== Segment start ==

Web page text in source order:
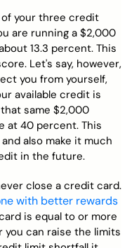
your three credit
are running a $2,000
13.3 percent. This
Let's say, however,
you from yourself,
available credit is
same $2,000
at 40 percent. This
also make it much
in the future.
close a credit card.
with better rewards
is equal to or more
you can raise the limits
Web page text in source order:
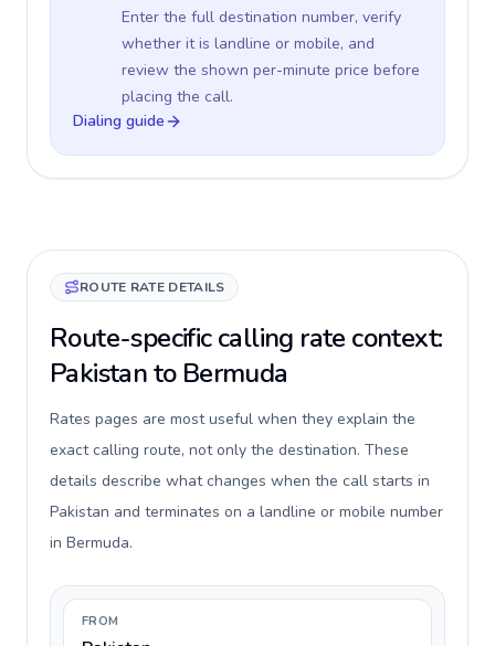
Enter the full destination number, verify
whether it is landline or mobile, and
review the shown per-minute price before
placing the call.
Dialing guide
ROUTE RATE DETAILS
Route-specific calling rate context:
Pakistan to Bermuda
Rates pages are most useful when they explain the
exact calling route, not only the destination. These
details describe what changes when the call starts in
Pakistan and terminates on a landline or mobile number
in Bermuda.
FROM
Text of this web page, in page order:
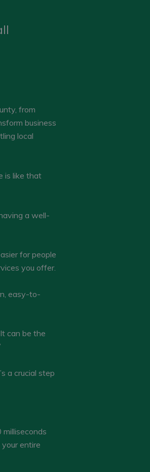
from
business
local
is like that
a well-
for people
you offer.
easy-to-
can be the
a crucial step
entire
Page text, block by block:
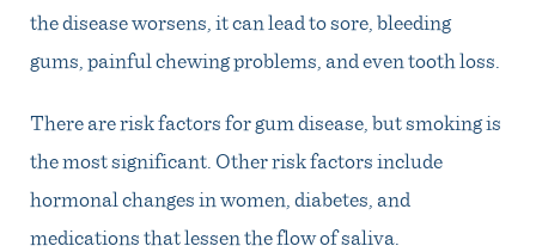
the disease worsens, it can lead to sore, bleeding
gums, painful chewing problems, and even tooth loss.
There are risk factors for gum disease, but smoking is
the most significant. Other risk factors include
hormonal changes in women, diabetes, and
medications that lessen the flow of saliva.

== Segment end ==

No pictures should appear; only the lines from the first line of the records through the line with "details describe what", both included, are to be restated word for word.

Web page text in source order:
your three credit
are running a $2,000
13.3 percent. This
Let's say, however,
you from yourself,
available credit is
same $2,000
at 40 percent. This
also make it much
in the future.
close a credit card.
with better rewards
is equal to or more
you can raise the limits
Web page text in source order:
Enter the full destination number, verify
whether it is landline or mobile, and
review the shown per-minute price before
placing the call.
Dialing guide
ROUTE RATE DETAILS
Route-specific calling rate context:
Pakistan to Bermuda
Rates pages are most useful when they explain the
exact calling route, not only the destination. These
details describe what changes when the call starts in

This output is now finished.